In GSEA, how can one "correlate" gene expression with categorical phenotype data?
1
0
Entering edit mode
4.6 years ago
O.rka ▴ 660

The magnitude of the increment depends on the correlation of the gene with the phenotype. The enrichment score is the maximum deviation from zero encountered in the random walk; it corresponds to a weighted Kolmogorov–Smirnov-like statistic (ref. 7 and Fig. 1B). http://www.pnas.org/content/102/43/15545

How does one calculate the correlation between gene expression (continuous values) and categorical phenotype data (strings or binary encoded data)?

For example, suppose one had the following data:

gene_expr_A = [0.3, 0.5, 0.8, 13.0, 12.3, 15.8]
phenotypes = ["healthy", "healthy", "healthy", "diseased", "diseased", "diseased"]


Would this correlation be calculated like this?

phenotypes_encoded = [0,0,0,1,1,1]
correlation = pearson(gene_expr_A, phenotypes_encoded)

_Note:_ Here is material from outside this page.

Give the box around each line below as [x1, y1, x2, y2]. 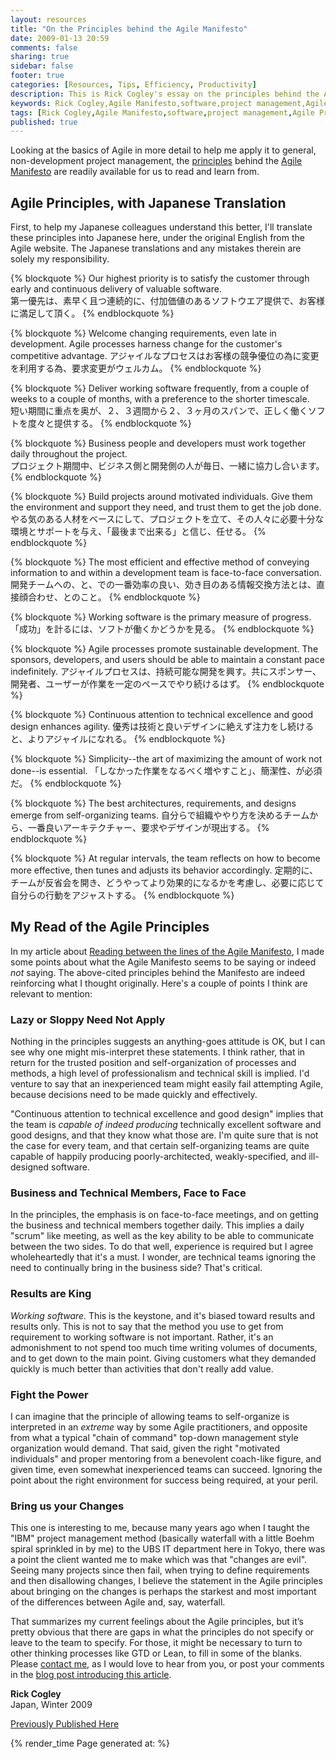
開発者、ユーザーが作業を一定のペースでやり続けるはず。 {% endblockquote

Is this statistically robust? I feel like this oversimplifies the operations.

gsea correlation pearson genes expression • 2.3k views
3
Entering edit mode
4.6 years ago

Hey,

Most things are simple when broken down and understood. I think that it is reasonable to correlate a continuous variable to the numerical equivalent of a categorical variable. This is what happens with a linear regression, after all. Take a look:

continuous <- c(45, 67, 12, 65, 75, 3, 44, 90)
categorical <- factor(c(0,0,0,0,1,1,1,1))

cor(continuous, as.numeric(categorical)) ^ 2
 0.01024737

summary(lm(continuous ~ categorical))\$r.squared
 0.01024737


Between both of these, I would feel more comfortable reporting the regression values along with the p-value from the regression fit. Be careful on the interpretation of what this 'correlation' means, too.

Kevin

0
Entering edit mode

Hey Kevein, thanks this is making a lot of sense once I plotted data. I don't know why but it always seemed incorrect to look at correlations in this way but you're right and I definitely get it now.

Also, your linear model at the end is interesting. I'm pretty new to linear models used in this way so please let me know if I understand this correctly.

y = beta*x + bias_constant + epsilon

where y is the gene expression value from continuous, beta is the coefficient multiplied against x which is either 0 or 1 depending on the phenotype, bias_constant is the y intercept, and episilon is some normally distributed error. The fit for the model measured by R^2 is the pearson correlation between the 2 vectors squared?

I've seen R^2 that are between -1 and 1. How would the negative R^2 values be computed in this way?

Thanks again.

1
Entering edit mode

The negative r-squared is explained very well here: https://stats.stackexchange.com/questions/12900/when-is-r-squared-negative

For your other questions, I also point you to other material:

[Biostars is more for general bioinformatics, not statistics]

Remember, of course, that cor() and lm() will only produce the same value in a select few cases.

1
Entering edit mode

I will keep that in mind for the future. Thanks for the help even though this was out of scope. These links are really useful.